Task item.
I'd like the entries reproduced exactly, with all pictures omitted.

Data extract.

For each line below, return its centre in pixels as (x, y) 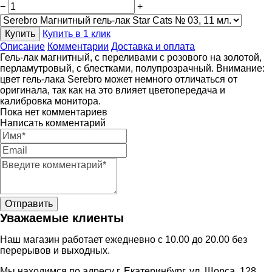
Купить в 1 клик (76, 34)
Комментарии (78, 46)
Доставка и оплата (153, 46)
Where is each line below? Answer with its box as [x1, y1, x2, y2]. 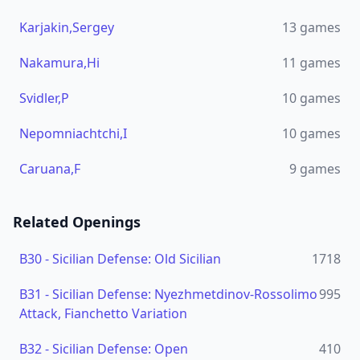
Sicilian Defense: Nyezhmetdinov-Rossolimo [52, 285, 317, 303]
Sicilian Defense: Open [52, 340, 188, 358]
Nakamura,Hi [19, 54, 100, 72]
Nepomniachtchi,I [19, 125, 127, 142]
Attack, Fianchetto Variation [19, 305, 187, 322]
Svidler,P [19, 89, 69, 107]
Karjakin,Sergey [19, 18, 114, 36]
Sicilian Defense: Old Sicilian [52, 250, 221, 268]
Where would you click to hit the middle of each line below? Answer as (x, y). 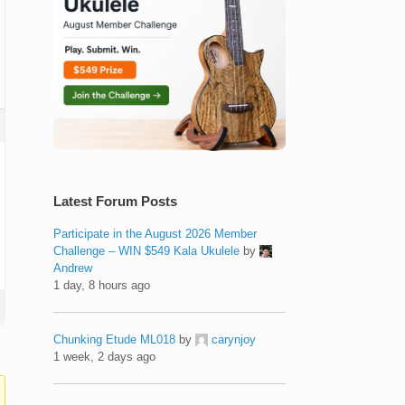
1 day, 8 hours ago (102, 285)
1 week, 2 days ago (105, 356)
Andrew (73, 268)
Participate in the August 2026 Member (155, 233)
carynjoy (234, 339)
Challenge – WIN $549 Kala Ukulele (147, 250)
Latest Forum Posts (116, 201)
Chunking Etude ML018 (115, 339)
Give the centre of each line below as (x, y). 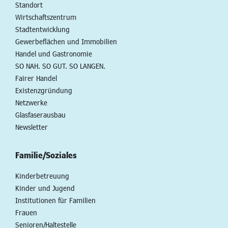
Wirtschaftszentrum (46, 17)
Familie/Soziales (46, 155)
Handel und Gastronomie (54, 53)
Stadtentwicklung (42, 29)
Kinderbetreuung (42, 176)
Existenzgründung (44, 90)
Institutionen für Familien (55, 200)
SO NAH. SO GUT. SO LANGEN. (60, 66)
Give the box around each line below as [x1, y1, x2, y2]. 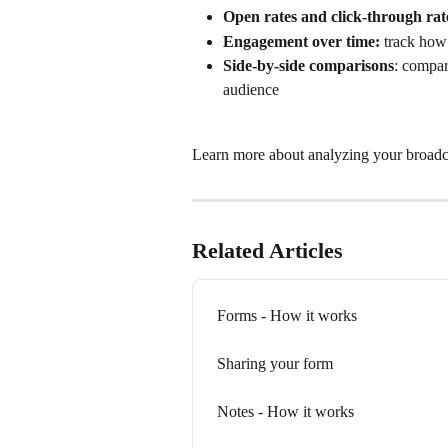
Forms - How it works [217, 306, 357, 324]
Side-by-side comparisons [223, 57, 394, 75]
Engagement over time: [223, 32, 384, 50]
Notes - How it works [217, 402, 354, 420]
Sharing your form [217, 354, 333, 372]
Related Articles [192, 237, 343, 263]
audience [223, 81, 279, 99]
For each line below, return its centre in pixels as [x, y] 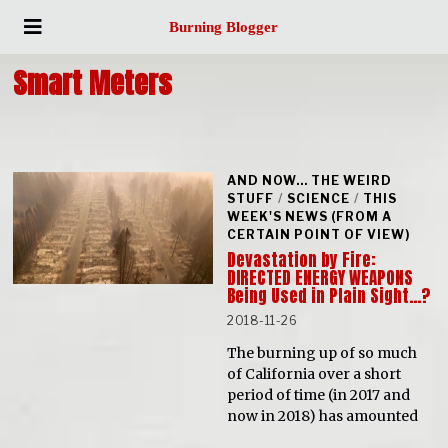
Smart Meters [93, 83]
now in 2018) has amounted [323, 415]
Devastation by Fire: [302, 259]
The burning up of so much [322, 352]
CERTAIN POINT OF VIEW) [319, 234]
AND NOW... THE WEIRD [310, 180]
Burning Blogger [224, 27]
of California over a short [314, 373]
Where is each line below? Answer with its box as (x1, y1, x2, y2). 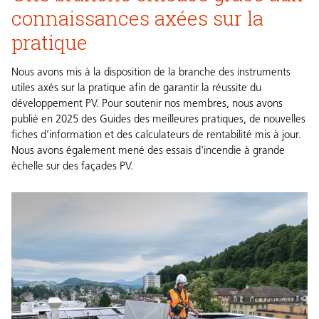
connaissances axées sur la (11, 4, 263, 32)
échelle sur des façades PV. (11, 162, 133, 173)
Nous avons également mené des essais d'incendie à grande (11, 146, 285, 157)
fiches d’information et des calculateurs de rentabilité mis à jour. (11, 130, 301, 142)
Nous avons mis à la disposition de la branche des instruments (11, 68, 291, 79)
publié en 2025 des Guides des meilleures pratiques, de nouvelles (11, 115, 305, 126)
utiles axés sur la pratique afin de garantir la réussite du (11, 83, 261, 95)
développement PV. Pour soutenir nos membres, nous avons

Completed task.
For each line below, return its centre in pixels as (x, y) 
Купить в 1 клик (76, 34)
Комментарии (78, 46)
Доставка и оплата (153, 46)
Where is each line below? Answer with its box as [x1, y1, x2, y2]. 
Sicilian Defense: Nyezhmetdinov-Rossolimo [52, 285, 317, 303]
Sicilian Defense: Open [52, 340, 188, 358]
Nakamura,Hi [19, 54, 100, 72]
Nepomniachtchi,I [19, 125, 127, 142]
Attack, Fianchetto Variation [19, 305, 187, 322]
Svidler,P [19, 89, 69, 107]
Karjakin,Sergey [19, 18, 114, 36]
Sicilian Defense: Old Sicilian [52, 250, 221, 268]
Where would you click to hit the middle of each line below? Answer as (x, y). 
1 day, 8 hours ago (102, 285)
1 week, 2 days ago (105, 356)
Andrew (73, 268)
Participate in the August 2026 Member (155, 233)
carynjoy (234, 339)
Challenge – WIN $549 Kala Ukulele (147, 250)
Latest Forum Posts (116, 201)
Chunking Etude ML018 (115, 339)
Give the centre of each line below as (x, y). 
Wirtschaftszentrum (46, 17)
Familie/Soziales (46, 155)
Handel und Gastronomie (54, 53)
Stadtentwicklung (42, 29)
Kinderbetreuung (42, 176)
Existenzgründung (44, 90)
Institutionen für Familien (55, 200)
SO NAH. SO GUT. SO LANGEN. (60, 66)
Give the box around each line below as [x1, y1, x2, y2]. 
Forms - How it works [217, 306, 357, 324]
Side-by-side comparisons [223, 57, 394, 75]
Engagement over time: [223, 32, 384, 50]
Notes - How it works [217, 402, 354, 420]
Sharing your form [217, 354, 333, 372]
Related Articles [192, 237, 343, 263]
audience [223, 81, 279, 99]
For each line below, return its centre in pixels as [x, y] 
Smart Meters [93, 83]
now in 2018) has amounted [323, 415]
Devastation by Fire: [302, 259]
The burning up of so much [322, 352]
CERTAIN POINT OF VIEW) [319, 234]
AND NOW... THE WEIRD [310, 180]
Burning Blogger [224, 27]
of California over a short [314, 373]
Where is each line below? Answer with its box as (x1, y1, x2, y2). 
connaissances axées sur la (11, 4, 263, 32)
échelle sur des façades PV. (11, 162, 133, 173)
Nous avons également mené des essais d'incendie à grande (11, 146, 285, 157)
fiches d’information et des calculateurs de rentabilité mis à jour. (11, 130, 301, 142)
Nous avons mis à la disposition de la branche des instruments (11, 68, 291, 79)
publié en 2025 des Guides des meilleures pratiques, de nouvelles (11, 115, 305, 126)
utiles axés sur la pratique afin de garantir la réussite du (11, 83, 261, 95)
développement PV. Pour soutenir nos membres, nous avons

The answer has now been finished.